Ah… sungguh lucunya negeri ini. Rasanya itu semua tak adil. Tak adil bagi banyak pihak, teruatama para pelamar yang rela mengantri berjam-jam untuk melaksanakan serangkaian tektek bengek perekrutan. Pada akhirnya mereka akan gugur, bukan karena hasil seleksi yang jelek. Melainkan karena ada orang yang bisa lolos begitu saja seperti keluar masuk pasar.

Pantaslah rasanya ketika saat ini pelayanan-pelayanan jasa, atau produk-produk yang dihasilkan tak sebaik pada zaman dulu.

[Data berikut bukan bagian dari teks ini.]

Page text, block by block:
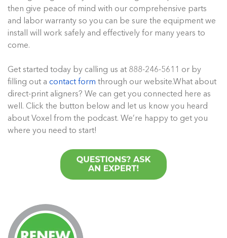
then give peace of mind with our comprehensive parts
and labor warranty so you can be sure the equipment we
install will work safely and effectively for many years to
come.
Get started today by calling us at 888-246-5611 or by
filling out a contact form through our website.What about
direct-print aligners? We can get you connected here as
well. Click the button below and let us know you heard
about Voxel from the podcast. We’re happy to get you
where you need to start!
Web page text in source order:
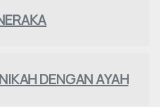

Karena pekerjanya pun, bukanlah seluruhnya yang terbaik. Hanya karena hubungan kekerabatan atau kedekatan mereka lolos. Tentunya dengan mengabaikan keriteria pegawai perusahaan tersebut.

Sudah menjadi rahasia umum sebenarnya fenomena mengerikan seperti itu saat ini. Bahkan sepertinya mereka sudah tak malu menunjukan hal seperti itu. Atau mereka malah bangga dengan melakukan seperti itu.

“Tenang saja lah saya kan punya Om disini. Dia pasti bantu saya”

“Haha… saya bisa kerja bebas karena atasan saya, Pak De sendiri”

Apakah hal tidak professional seperti itu akan berlanjut?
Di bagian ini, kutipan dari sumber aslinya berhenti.